Important characters
Only four characters are named: Maurya, an elderly Irishwoman, her daughters Cathleen and Nora, and her son Bartley. Also mentioned are Maurya’s deceased sons Shawn, Sheamus, Stephen, Patch, and Michael. The young priest is also important to introduce controversies about Maurya’s sons, e.g. whether the clothes are from Michael’s body, whether the young priest let Bartley go to sell his horse, etc).

Plot synopsis
Maurya has lost her husband, father-in-law, and five sons to the sea. As the play begins Nora and Cathleen receive word that a body that may be their brother Michael has washed up on shore in Donegal, far to the north. Bartley is planning to sail to Connemara to sell a horse, and ignores Maurya’s pleas to stay. As he leaves, he leaves gracefully. Maurya predicts that by nightfall she will have no living sons, and her daughters chide her for sending Bartley off with an ill word. Maurya goes after Bartley to bless his voyage, and Nora and Cathleen receive clothing from the drowned corpse that confirms it as their brother.
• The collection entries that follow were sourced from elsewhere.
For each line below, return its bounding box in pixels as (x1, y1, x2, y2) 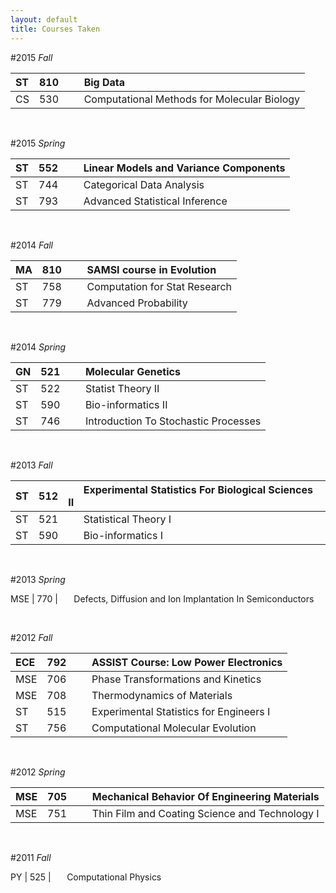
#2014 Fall (10, 239, 54, 251)
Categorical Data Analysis (83, 177, 205, 191)
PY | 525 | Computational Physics (10, 871, 162, 883)
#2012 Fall (10, 631, 53, 643)
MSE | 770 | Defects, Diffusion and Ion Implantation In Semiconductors (10, 592, 315, 605)
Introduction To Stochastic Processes (84, 414, 262, 428)
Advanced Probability (86, 296, 188, 310)
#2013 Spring (10, 573, 66, 585)
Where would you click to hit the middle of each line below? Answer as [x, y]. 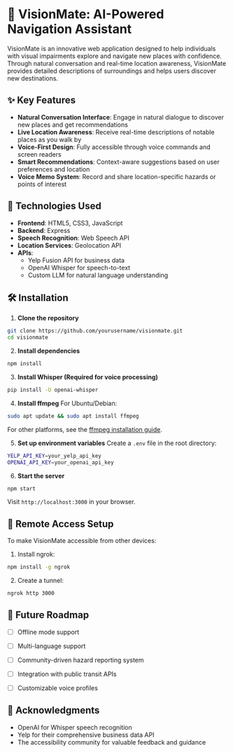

Maurya returns home claiming to have seen the ghost of Michael riding behind Bartley and begins lamenting the loss of the men in her family to the sea, after which some villagers bring in the corpse of Bartley, who has fallen off his horse into the sea and drowned.

Other versions
CHRACTERS IN Riders to the Sea are Maurya , Cathleen , Nora & Bartley. Men carrying Bartley’s body & women keening ahead of the dead may be seen as rather choral figures at a point of transcendence.
Maurya: an old Aran fisher-woman whose name echoes the Greek word moira, meaning ‘fate’. She is a poor victim of dark fatality as represented by the unrelenting sea. The most important aspect of her chracterisation is the change in her attitude to life & death after her last son & the last surviving male member of her family, Bartley, is drowned in the sea. Maurya senses a paradoxical victory over the tyrant-god, for the sea can cause no more harm to the old woman who becomes a sort of mythical embodiment of suffering humanity & the transcendence of suffering.
Bartley: He is the one of the two riders in the play, the other being the ghost of Maurya’s fifth son, Michael. Stubborn in his decision to go to the sea despite the old mother’s premonition & entreaties, Bartley stands for the survival instinct in man, the eros as opposed to the thanatos( death drive) of which the all-devouring sea is the pervading symbol. Bartley rides the red mare, while Michael’s grey pony follows him. It is the grey pony which knocks the red mare down into the sea. Cathleen forgets to give Bartley his bread at the time of his departure; Maurya is unable to deliver the bread as well as her blessing to Barley at the Spring-well; we learn at the end that Maurya forgot to buy nails required for making his coffin. The symbols like the bread & nails, and the fact that Bartley’s near-sacrificial death ironically salvages Maurya from her long victimhood, may suggest that Synge conceived Bartley as a Christ figure.
Cathleen & Nora: They are the two daughters of Maurya. The elder daughter, Cathleen, is more responsible and hard-working, taking care of the household. Nora is a bit immature and innocent, serving as a link with the world out of doors.